By Steve Hubrecht
The Columbia Valley was a winter wonderland through much of November and December but several freeze-thaw cycles since have turned light piles of pillowy whiteness into a crusty, melded mush of ice and snow. It’s still winter, just a different stage of it. And it’s still snow, just a different type of it.
But the conditions lately have left local residents grumbling about snow removal — or lack thereof.
The topic comes up every winter, especially when temperatures repeatedly dip above and below the freezing point, and this year is no exception. Two local residents spoke to the topic at the first Invermere council meeting of the new year and both raised legitimate points of concern.
“Snow removal is always a pinch for people with mobility challenges,” said Invermere resident, Tanelle Bolt. Bolt uses a wheelchair and started by commending the district for cutting its curbs last year to make them more accessible, but then added that “unfortunately at the moment, every single curb in Invermere is full of ice”.
She sought clarification on where exactly the responsibility for clearing downtown sidewalks of snow and ice lies — is it with the district or with businesses that front onto the sidewalk? She suggested that “in the future, if there is something that could be written about it into a bylaw about snow removal, that may help”.

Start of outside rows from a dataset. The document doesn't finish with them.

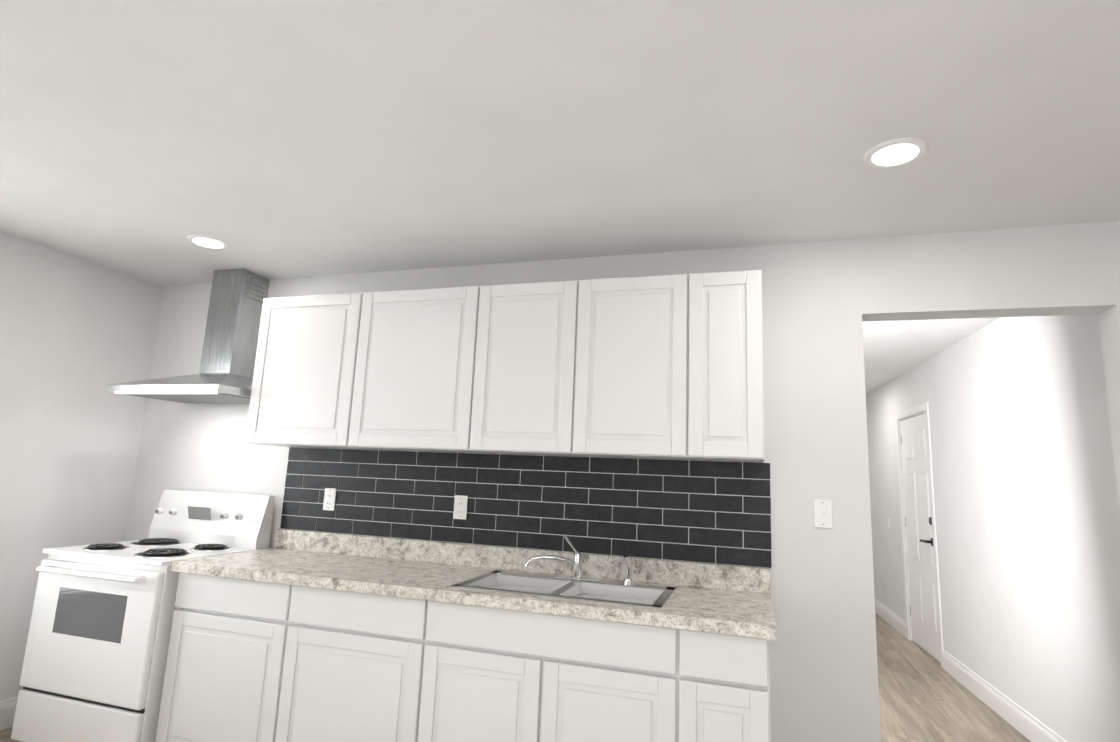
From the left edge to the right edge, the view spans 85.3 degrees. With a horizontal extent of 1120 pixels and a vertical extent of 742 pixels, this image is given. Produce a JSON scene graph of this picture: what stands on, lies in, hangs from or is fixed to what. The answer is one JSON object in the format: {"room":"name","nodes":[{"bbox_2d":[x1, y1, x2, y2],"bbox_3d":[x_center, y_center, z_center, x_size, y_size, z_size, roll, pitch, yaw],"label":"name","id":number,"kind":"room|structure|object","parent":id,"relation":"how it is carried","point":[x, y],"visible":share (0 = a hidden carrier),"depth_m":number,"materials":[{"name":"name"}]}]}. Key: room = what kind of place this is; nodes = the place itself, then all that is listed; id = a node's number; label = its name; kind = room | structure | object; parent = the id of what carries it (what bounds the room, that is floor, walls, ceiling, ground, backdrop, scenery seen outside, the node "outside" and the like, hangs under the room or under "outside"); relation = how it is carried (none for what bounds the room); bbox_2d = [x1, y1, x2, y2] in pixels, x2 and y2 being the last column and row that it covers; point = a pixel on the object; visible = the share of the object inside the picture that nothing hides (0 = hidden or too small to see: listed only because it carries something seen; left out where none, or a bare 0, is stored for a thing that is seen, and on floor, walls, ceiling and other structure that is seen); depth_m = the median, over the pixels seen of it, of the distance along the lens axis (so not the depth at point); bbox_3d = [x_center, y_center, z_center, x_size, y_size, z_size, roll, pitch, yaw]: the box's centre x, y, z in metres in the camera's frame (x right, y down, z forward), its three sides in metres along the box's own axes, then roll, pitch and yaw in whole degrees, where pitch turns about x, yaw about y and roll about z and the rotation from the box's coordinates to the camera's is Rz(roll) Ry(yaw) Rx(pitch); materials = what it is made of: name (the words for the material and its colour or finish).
{"room":"kitchen","nodes":[
{"label":"kitchen","id":0,"kind":"room"},
{"bbox_2d":[0,232,163,700],"bbox_3d":[-3.753,0.028,0.274,0.140,2.460,7.640,-1,-10,17],"label":"wall","id":1,"kind":"structure","parent":0,"point":[77,335],"depth_m":3.32,"materials":[{"name":"paint"}]},
{"bbox_2d":[0,696,17,730],"bbox_3d":[-3.087,1.547,2.093,0.016,0.140,3.020,-1,-10,17],"label":"baseboard","id":2,"kind":"structure","parent":1,"relation":"attached to","point":[7,710],"depth_m":3.05,"materials":[{"name":"white wood"}]},
{"bbox_2d":[0,613,1030,741],"bbox_3d":[0.370,1.702,1.442,7.280,0.100,13.130,-1,-10,17],"label":"floor","id":3,"kind":"structure","parent":0,"point":[924,696],"depth_m":3.96,"materials":[{"name":"laminate"}]},
{"bbox_2d":[11,490,274,741],"bbox_3d":[-2.059,1.219,3.035,0.761,1.190,0.698,-1,-10,17],"label":"stove","id":4,"kind":"object","parent":3,"relation":"on","point":[95,656],"visible":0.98,"depth_m":2.77,"materials":[{"name":"white metal"}]},
{"bbox_2d":[155,529,776,741],"bbox_3d":[-0.441,1.252,2.585,2.556,1.106,0.632,-1,-10,17],"label":"base unit","id":5,"kind":"object","parent":3,"relation":"on","point":[298,636],"visible":1,"depth_m":2.38,"materials":[{"name":"wood"}]},
{"bbox_2d":[171,529,776,639],"bbox_3d":[-0.425,0.867,2.651,2.556,0.142,0.632,-1,-10,17],"label":"countertop","id":6,"kind":"structure","parent":5,"relation":"on","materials":[{"name":"stone"}]},
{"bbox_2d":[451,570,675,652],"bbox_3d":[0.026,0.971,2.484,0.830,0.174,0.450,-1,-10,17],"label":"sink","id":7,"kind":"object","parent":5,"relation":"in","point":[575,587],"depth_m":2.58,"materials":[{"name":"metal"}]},
{"bbox_2d":[524,535,633,585],"bbox_3d":[0.086,0.818,2.647,0.461,0.187,0.143,-1,-10,17],"label":"faucet","id":8,"kind":"object","parent":5,"relation":"on","point":[577,579],"depth_m":2.66,"materials":[{"name":"silver metal"}]},
{"bbox_2d":[0,0,1119,394],"bbox_3d":[0.476,-0.819,1.875,7.280,0.100,13.130,-1,-10,17],"label":"ceiling","id":9,"kind":"structure","parent":0,"point":[264,138],"depth_m":1.95,"materials":[{"name":"paint"}]},
{"bbox_2d":[187,234,228,248],"bbox_3d":[-1.781,-0.651,3.080,0.188,0.009,0.188,-1,-10,17],"label":"recessed light","id":10,"kind":"object","parent":9,"relation":"in","point":[206,241],"visible":0.98,"depth_m":3.06,"materials":[{"name":"white plastic"}]},
{"bbox_2d":[863,137,927,167],"bbox_3d":[1.104,-0.715,2.005,0.188,0.009,0.188,-1,-10,17],"label":"recessed light","id":11,"kind":"object","parent":9,"relation":"in","point":[897,152],"visible":1,"depth_m":1.99,"materials":[{"name":"white plastic"}]},
{"bbox_2d":[124,221,1119,741],"bbox_3d":[0.761,0.641,2.735,7.000,2.460,0.140,-1,-10,17],"label":"wall","id":12,"kind":"structure","parent":0,"point":[822,301],"depth_m":2.62,"materials":[{"name":"paint"}]},
{"bbox_2d":[105,268,269,403],"bbox_3d":[-1.960,-0.220,3.405,0.755,0.759,0.500,-1,-10,17],"label":"range hood","id":13,"kind":"object","parent":12,"relation":"attached to","point":[227,364],"visible":0.85,"depth_m":3.44,"materials":[{"name":"metal"}]},
{"bbox_2d":[245,292,372,448],"bbox_3d":[-1.228,0.014,3.226,0.683,0.773,0.322,-1,-10,17],"label":"upper cabinet","id":14,"kind":"object","parent":12,"relation":"attached to","point":[308,390],"depth_m":3.07,"materials":[{"name":"white wood"}]},
{"bbox_2d":[357,285,492,452],"bbox_3d":[-0.655,0.007,3.047,0.769,0.773,0.322,-1,-10,17],"label":"upper cabinet","id":15,"kind":"object","parent":12,"relation":"attached to","point":[427,368],"depth_m":2.87,"materials":[{"name":"white wood"}]},
{"bbox_2d":[280,447,771,567],"bbox_3d":[-0.308,0.631,2.991,2.546,0.443,0.008,-1,-10,17],"label":"tile backsplash","id":16,"kind":"structure","parent":12,"relation":"attached to","point":[713,512],"depth_m":2.91,"materials":[{"name":"tile"}]},
{"bbox_2d":[323,488,335,510],"bbox_3d":[-1.236,0.688,3.260,0.072,0.116,0.007,-1,-10,17],"label":"outlet","id":17,"kind":"object","parent":16,"relation":"attached to","point":[329,498],"visible":1,"depth_m":3.26,"materials":[{"name":"white plastic"}]},
{"bbox_2d":[453,495,467,519],"bbox_3d":[-0.496,0.679,3.030,0.072,0.116,0.007,-1,-10,17],"label":"outlet","id":18,"kind":"object","parent":16,"relation":"attached to","point":[460,506],"visible":1,"depth_m":3.03,"materials":[{"name":"white plastic"}]},
{"bbox_2d":[481,279,592,455],"bbox_3d":[-0.118,0.001,2.880,0.609,0.773,0.322,-1,-10,17],"label":"upper cabinet","id":19,"kind":"object","parent":12,"relation":"attached to","point":[541,333],"depth_m":2.70,"materials":[{"name":"white wood"}]},
{"bbox_2d":[589,273,704,459],"bbox_3d":[0.344,-0.004,2.736,0.610,0.773,0.322,-1,-10,17],"label":"upper cabinet","id":20,"kind":"object","parent":12,"relation":"attached to","point":[665,367],"depth_m":2.56,"materials":[{"name":"white wood"}]},
{"bbox_2d":[705,270,764,461],"bbox_3d":[0.686,-0.008,2.629,0.360,0.773,0.322,-1,-10,17],"label":"upper cabinet","id":21,"kind":"object","parent":12,"relation":"attached to","point":[734,384],"depth_m":2.46,"materials":[{"name":"white wood"}]},
{"bbox_2d":[813,499,832,527],"bbox_3d":[1.103,0.598,2.550,0.072,0.116,0.016,-1,-10,17],"label":"light switch","id":22,"kind":"object","parent":12,"relation":"attached to","point":[822,513],"visible":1,"depth_m":2.55,"materials":[{"name":"white plastic"}]},
{"bbox_2d":[866,314,1119,741],"bbox_3d":[3.089,1.089,4.775,0.400,2.460,5.210,-1,-10,17],"label":"wall","id":23,"kind":"structure","parent":0,"point":[1027,510],"depth_m":3.54,"materials":[{"name":"paint"}]},
{"bbox_2d":[895,402,943,667],"bbox_3d":[3.235,1.381,5.378,0.200,2.102,0.963,-1,-10,17],"label":"door frame","id":24,"kind":"structure","parent":23,"relation":"attached to","point":[912,412],"depth_m":5.58,"materials":[{"name":"white wood"}]},
{"bbox_2d":[901,413,939,661],"bbox_3d":[3.189,1.413,5.388,0.110,2.021,0.820,-1,-10,17],"label":"hall door","id":25,"kind":"structure","parent":23,"relation":"in","point":[923,599],"depth_m":5.38,"materials":[{"name":"white wood"}]},
{"bbox_2d":[875,599,1067,741],"bbox_3d":[3.002,2.258,4.741,0.261,0.140,4.905,-1,-10,17],"label":"baseboard","id":26,"kind":"structure","parent":23,"relation":"attached to","point":[1027,725],"depth_m":3.92,"materials":[{"name":"white wood"}]}
]}

Invermere resident, Richard Unger, then stood to address council, pointing to the situation on the east side of 7th Avenue (Invermere’s main street) on the block stretching from 13th Street to 14th Street. Snow has been pushed off the main part of the sidewalk, said Unger, but not entirely removed, creating an 18 inch high mound of frozen snow running along much of the block, at the edge of the sidewalk, where it meets the road.
“I watched people helping an elderly person over this mound to get to their vehicle, parked in the road, just on the other side of the mound.” said Unger. He added it was nice of citizens to help out, but really they had no choice except to otherwise let the senior walk all the way to the end of the block to get around the frozen snow barrier, and then walk right in the roadway all the way back to the park vehicle.
He urged the district to do tweak its snow removal practices to avoid such mounds.